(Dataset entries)
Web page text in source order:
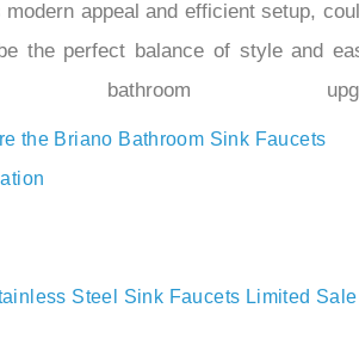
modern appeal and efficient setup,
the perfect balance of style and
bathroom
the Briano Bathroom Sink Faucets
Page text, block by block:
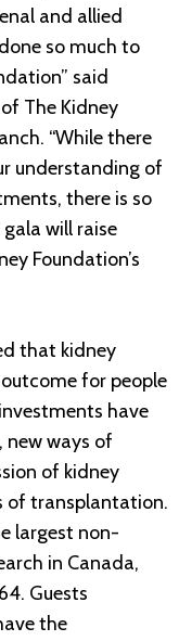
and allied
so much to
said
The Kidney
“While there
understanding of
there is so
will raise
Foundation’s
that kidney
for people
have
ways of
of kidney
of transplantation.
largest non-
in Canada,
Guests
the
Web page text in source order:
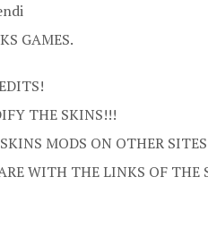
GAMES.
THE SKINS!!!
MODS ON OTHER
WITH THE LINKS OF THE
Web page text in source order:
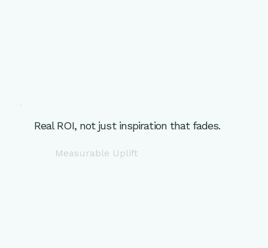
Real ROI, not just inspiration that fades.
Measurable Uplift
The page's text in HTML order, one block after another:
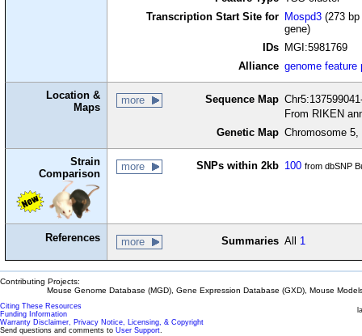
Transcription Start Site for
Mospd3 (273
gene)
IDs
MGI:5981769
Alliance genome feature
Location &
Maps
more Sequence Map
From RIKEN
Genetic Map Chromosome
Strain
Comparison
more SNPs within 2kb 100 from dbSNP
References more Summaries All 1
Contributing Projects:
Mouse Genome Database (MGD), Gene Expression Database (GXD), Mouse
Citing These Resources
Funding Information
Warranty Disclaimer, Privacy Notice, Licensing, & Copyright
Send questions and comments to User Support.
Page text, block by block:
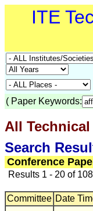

• Instructions for the task:
The pictures stay out of the copy. Set down the entries above precisely.

• Exercise result:
Web page text in source order:
modern appeal and efficient setup,
the perfect balance of style and
bathroom
the Briano Bathroom Sink Faucets
Page text, block by block:
and allied
so much to
said
The Kidney
“While there
understanding of
there is so
will raise
Foundation’s
that kidney
for people
have
ways of
of kidney
of transplantation.
largest non-
in Canada,
Guests
the
Web page text in source order:
GAMES.
THE SKINS!!!
MODS ON OTHER
WITH THE LINKS OF THE
Web page text in source order:
Real ROI, not just inspiration that fades.
Measurable Uplift
The page's text in HTML order, one block after another:
Transcription Start Site for
Mospd3 (273
gene)
IDs
MGI:5981769
Alliance genome feature
Location &
Maps
more Sequence Map
From RIKEN
Genetic Map Chromosome
Strain
Comparison
more SNPs within 2kb 100 from dbSNP
References more Summaries All 1
Contributing Projects:
Mouse Genome Database (MGD), Gene Expression Database (GXD), Mouse
Citing These Resources
Funding Information
Warranty Disclaimer, Privacy Notice, Licensing, & Copyright
Send questions and comments to User Support.
Page text, block by block:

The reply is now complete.